● **Excerpted records**:
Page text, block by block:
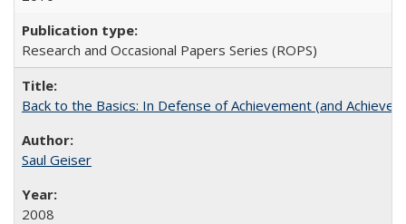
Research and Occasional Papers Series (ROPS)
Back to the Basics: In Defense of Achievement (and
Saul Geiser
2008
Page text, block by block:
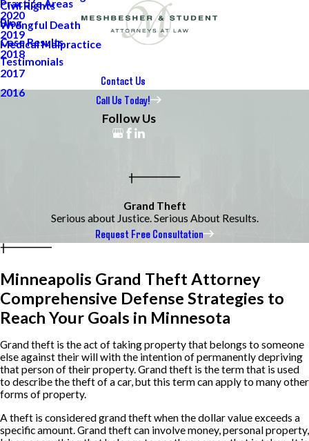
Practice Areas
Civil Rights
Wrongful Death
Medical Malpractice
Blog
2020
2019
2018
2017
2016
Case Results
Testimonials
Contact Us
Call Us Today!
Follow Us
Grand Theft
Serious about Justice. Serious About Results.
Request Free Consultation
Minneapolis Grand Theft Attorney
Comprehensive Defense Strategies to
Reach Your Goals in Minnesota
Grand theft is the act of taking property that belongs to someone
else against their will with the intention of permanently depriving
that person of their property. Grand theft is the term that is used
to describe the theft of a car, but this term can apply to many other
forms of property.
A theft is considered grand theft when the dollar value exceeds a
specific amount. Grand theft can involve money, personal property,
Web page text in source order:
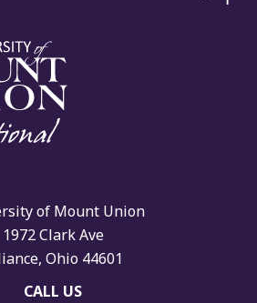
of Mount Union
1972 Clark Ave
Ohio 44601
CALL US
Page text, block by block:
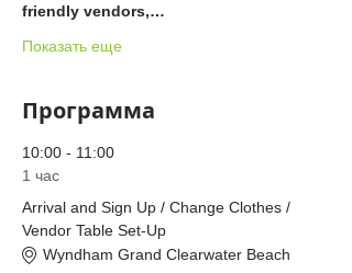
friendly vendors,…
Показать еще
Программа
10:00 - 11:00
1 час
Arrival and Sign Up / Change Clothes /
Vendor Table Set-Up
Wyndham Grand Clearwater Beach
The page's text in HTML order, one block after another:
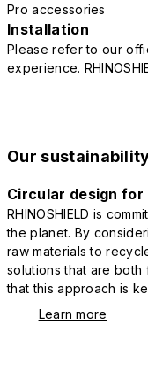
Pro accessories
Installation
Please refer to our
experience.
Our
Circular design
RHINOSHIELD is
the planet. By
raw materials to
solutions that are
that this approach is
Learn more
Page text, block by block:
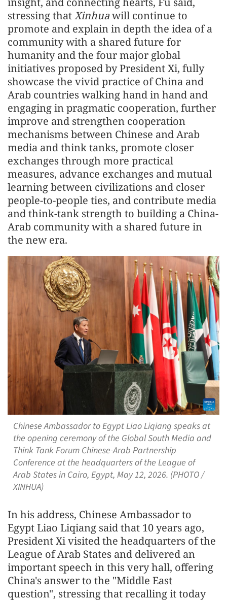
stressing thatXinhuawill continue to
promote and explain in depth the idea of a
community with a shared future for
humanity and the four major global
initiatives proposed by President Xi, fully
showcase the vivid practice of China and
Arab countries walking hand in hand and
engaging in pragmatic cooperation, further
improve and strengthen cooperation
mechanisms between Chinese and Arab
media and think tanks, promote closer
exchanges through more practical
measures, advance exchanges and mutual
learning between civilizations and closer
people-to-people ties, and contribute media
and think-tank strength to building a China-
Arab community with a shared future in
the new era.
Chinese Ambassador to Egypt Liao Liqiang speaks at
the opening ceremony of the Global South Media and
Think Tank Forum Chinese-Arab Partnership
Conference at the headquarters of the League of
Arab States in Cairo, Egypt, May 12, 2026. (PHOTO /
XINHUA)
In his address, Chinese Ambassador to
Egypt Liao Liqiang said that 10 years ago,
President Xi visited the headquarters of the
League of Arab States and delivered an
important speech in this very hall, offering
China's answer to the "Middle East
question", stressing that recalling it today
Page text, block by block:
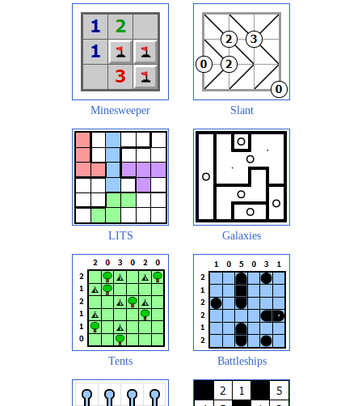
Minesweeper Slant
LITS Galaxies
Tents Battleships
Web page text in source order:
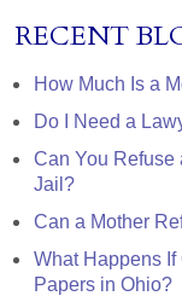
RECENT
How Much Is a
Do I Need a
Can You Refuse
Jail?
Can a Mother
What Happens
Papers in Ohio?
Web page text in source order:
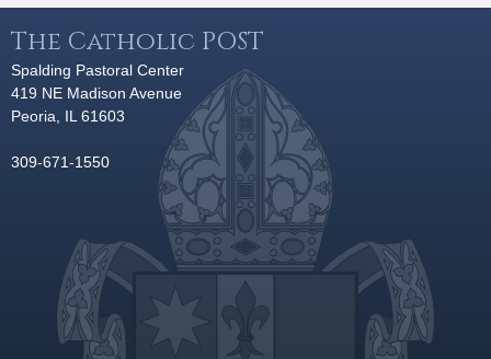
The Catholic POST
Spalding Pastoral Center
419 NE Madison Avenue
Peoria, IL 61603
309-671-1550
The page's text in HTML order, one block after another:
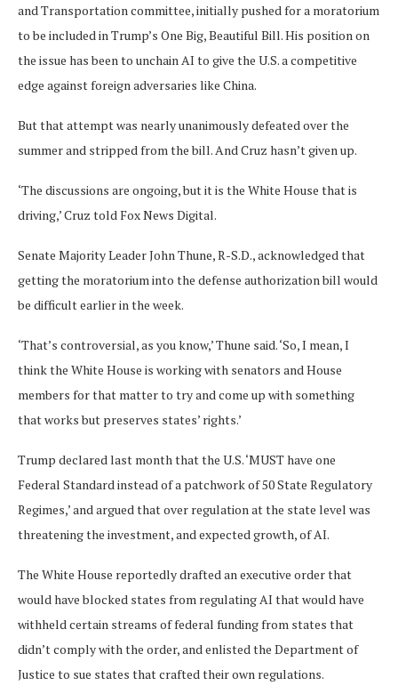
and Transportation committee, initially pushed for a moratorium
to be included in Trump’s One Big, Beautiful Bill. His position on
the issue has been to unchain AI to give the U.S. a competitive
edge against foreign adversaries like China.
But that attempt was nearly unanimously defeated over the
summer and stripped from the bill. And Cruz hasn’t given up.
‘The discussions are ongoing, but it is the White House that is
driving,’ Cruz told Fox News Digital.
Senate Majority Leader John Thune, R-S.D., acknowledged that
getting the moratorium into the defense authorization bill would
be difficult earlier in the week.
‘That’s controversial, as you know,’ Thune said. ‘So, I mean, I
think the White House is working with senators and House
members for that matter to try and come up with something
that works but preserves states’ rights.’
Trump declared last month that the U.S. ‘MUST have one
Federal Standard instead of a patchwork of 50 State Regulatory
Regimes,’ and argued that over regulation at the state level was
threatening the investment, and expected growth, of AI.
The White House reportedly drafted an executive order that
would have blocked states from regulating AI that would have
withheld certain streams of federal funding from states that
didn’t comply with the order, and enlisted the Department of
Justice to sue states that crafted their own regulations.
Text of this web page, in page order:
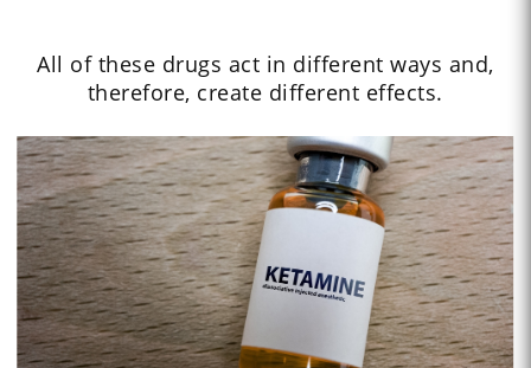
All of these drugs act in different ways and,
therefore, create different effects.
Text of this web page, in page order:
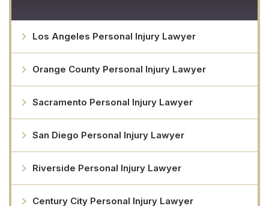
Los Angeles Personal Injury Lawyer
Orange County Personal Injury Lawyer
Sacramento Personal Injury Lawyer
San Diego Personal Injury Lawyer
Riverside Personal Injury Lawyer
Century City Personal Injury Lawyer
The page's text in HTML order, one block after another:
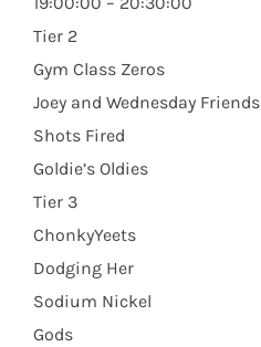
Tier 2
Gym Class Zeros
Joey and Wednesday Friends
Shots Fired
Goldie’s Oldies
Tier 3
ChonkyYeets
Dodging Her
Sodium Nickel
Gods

● **Exercise details**: If a line contains the word "Injury", count it; give the total for the entries above and nothing else.

● **Completed task**: 6